By allowing thousands or even millions of individual actors to negotiate the price for things and services they want to buy and sell, Stansberry explains, a natural value is established for those things and services. That value rises and falls according to economic factors, such as supply and demand. And this, he argues, “allows farmers to know what to plant… industrialists to know what to produce… and capital markets to know what to finance and at what rates.”

“Absent this mechanism for communication and for rewarding production,” Stansberry says “an economy quickly falls apart. Instead of creating abundance and opportunity, society is soon rendered into competing tribes, each organizing only for their benefit. The result is poverty, anomie, violence, and desperation. And these changes happen fast – within only a decade or so.”

ADUs Are Hot

If you don’t know what an ADU is, you are in need of some emergency investment education.

ADUs (accessory dwelling units) are miniature houses the size of a large tool shed that are outfitted as complete residences. They are sometimes converted attics, basements, or garages. But they can also be freestanding.

They are a fast-growing trend across the US, and that makes sense. In an economy with high house prices, rising interest rates, and dollar-damaging inflation, having an extra dwelling on your property that can bring in extra cash each month is nothing but a good idea.

ADUs are also good for municipalities that are looking to increase real estate tax revenues. And they’re a boon to young couples and other new homebuyers that can’t afford $300,000 for a “start-up” home.

When a new business or economic trend benefits every constituent in the market, it’s a pretty safe bet that the trend will accelerate. That’s how I see the emerging ADU industry.

(By the way, I’m not talking about “tiny homes” here, which are very different than ADUs and IMHO a passing trend that I would not invest in.)

Click here.

Will Boomers Save the Economy?

Rates Rising = Less Spending = Looming Recession. Right?

That’s what I expected. I’ve been puzzled by how the Fed’s rate increases haven’t significantly reduced consumer spending. I mean I was not surprised at the level of spending that was going on after the COVID Cash Boondoggle. But by the beginning of this year, I figured (and had read) that most of that cash was back in circulation. Not to mention that job growth has been slowing and student-debt loan repayments have begun again.

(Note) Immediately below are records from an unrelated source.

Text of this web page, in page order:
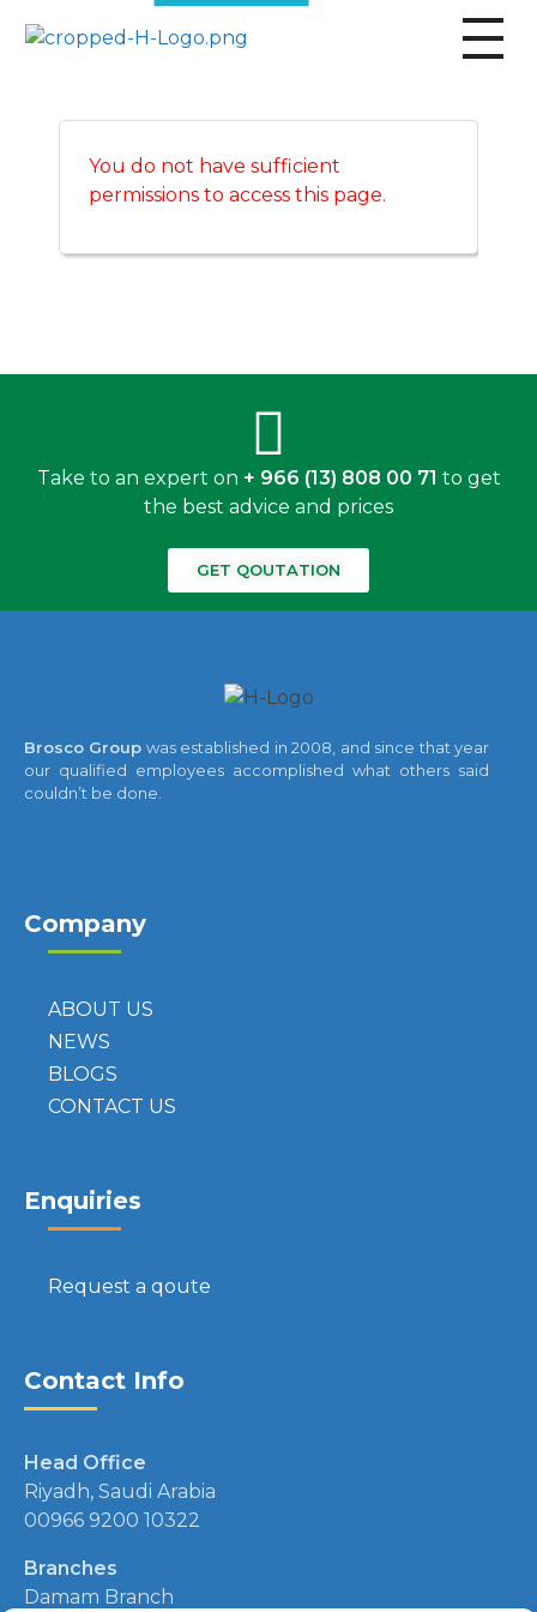
You do not have sufficient
permissions to access this page.
Take to an expert on + 966 (13) 808 00 71 to get
the best advice and prices
GET QOUTATION
Brosco Group was established in 2008, and since that year
our qualified employees accomplished what others said
couldn’t be done.
Company
ABOUT US
NEWS
BLOGS
CONTACT US
Enquiries
Request a qoute
Contact Info
Head Office
Riyadh, Saudi Arabia
00966 9200 10322
Branches
Damam Branch
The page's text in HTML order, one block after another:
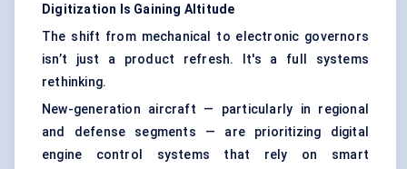
Digitization Is Gaining Altitude
The shift from mechanical to electronic governors
isn’t just a product refresh. It's a full systems
rethinking.
New-generation aircraft — particularly in regional
and defense segments — are prioritizing digital
engine control systems that rely on smart
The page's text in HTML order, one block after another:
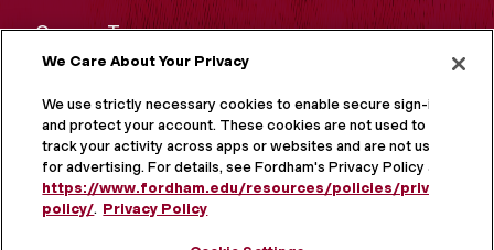
Campus Tours
Maps and Directions
Virtual Tour
We Care About Your Privacy
We use strictly necessary cookies to enable secure sign-in
and protect your account. These cookies are not used to
track your activity across apps or websites and are not used
for advertising. For details, see Fordham's Privacy Policy at
https://www.fordham.edu/resources/policies/privacy-
policy/. Privacy Policy
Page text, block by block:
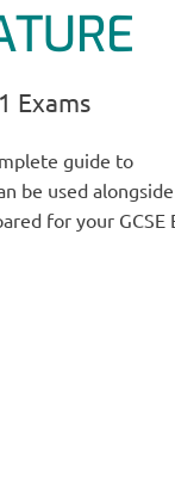
Exams
guide to
be used
for your GCSE
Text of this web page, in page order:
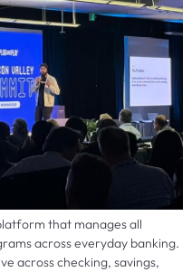
that manages all
across everyday banking.
across checking, savings,
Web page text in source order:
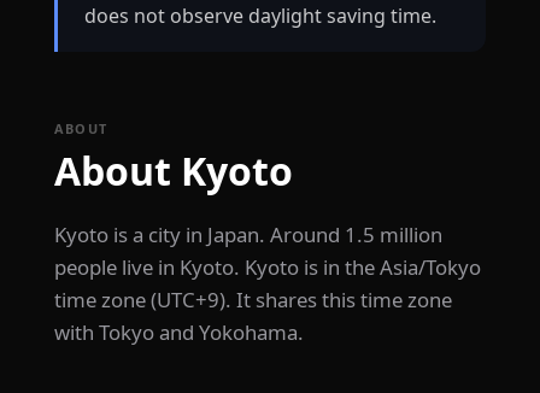
does not observe daylight saving time.
ABOUT
About Kyoto
Kyoto is a city in Japan. Around 1.5 million
people live in Kyoto. Kyoto is in the Asia/Tokyo
time zone (UTC+9). It shares this time zone
with Tokyo and Yokohama.
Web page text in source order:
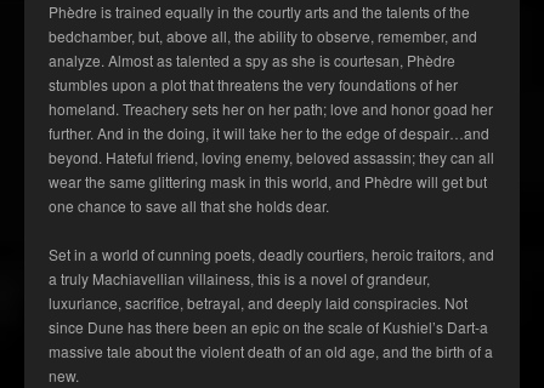
Phèdre is trained equally in the courtly arts and the talents of the
bedchamber, but, above all, the ability to observe, remember, and
analyze. Almost as talented a spy as she is courtesan, Phèdre
stumbles upon a plot that threatens the very foundations of her
homeland. Treachery sets her on her path; love and honor goad her
further. And in the doing, it will take her to the edge of despair…and
beyond. Hateful friend, loving enemy, beloved assassin; they can all
wear the same glittering mask in this world, and Phèdre will get but
one chance to save all that she holds dear.
Set in a world of cunning poets, deadly courtiers, heroic traitors, and
a truly Machiavellian villainess, this is a novel of grandeur,
luxuriance, sacrifice, betrayal, and deeply laid conspiracies. Not
since Dune has there been an epic on the scale of Kushiel’s Dart-a
massive tale about the violent death of an old age, and the birth of a
new.
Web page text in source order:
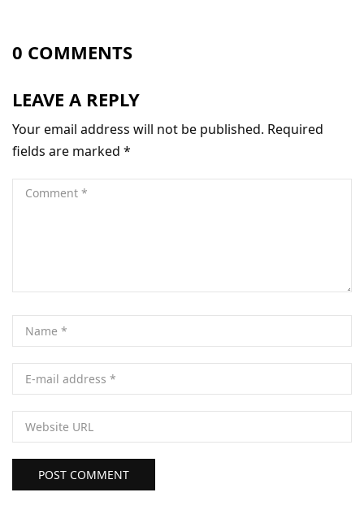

A recent piece by Gwynn Guilford in the WSJ shed light on the conundrum. It’s about the spending habits of my generation. Baby Boomers, 65 and older.

In August, 17.7% of the population was 65 or older, according to the US Census Bureau. That was, Guilford noted, “the highest on record going back to 1920 and up sharply from 13% in 2010.”

“The elderly aren’t just more numerous,” she wrote. “Their finances are relatively healthy, and they have less need to borrow (such as to buy a house) and are less at risk of layoffs than other consumers.”

Added to that, they have less debt than their children and fewer big purchases in their futures – like new homes or college funds – to spend money on.

And listen to this: As a group, they are sitting on $771 trillion in wealth!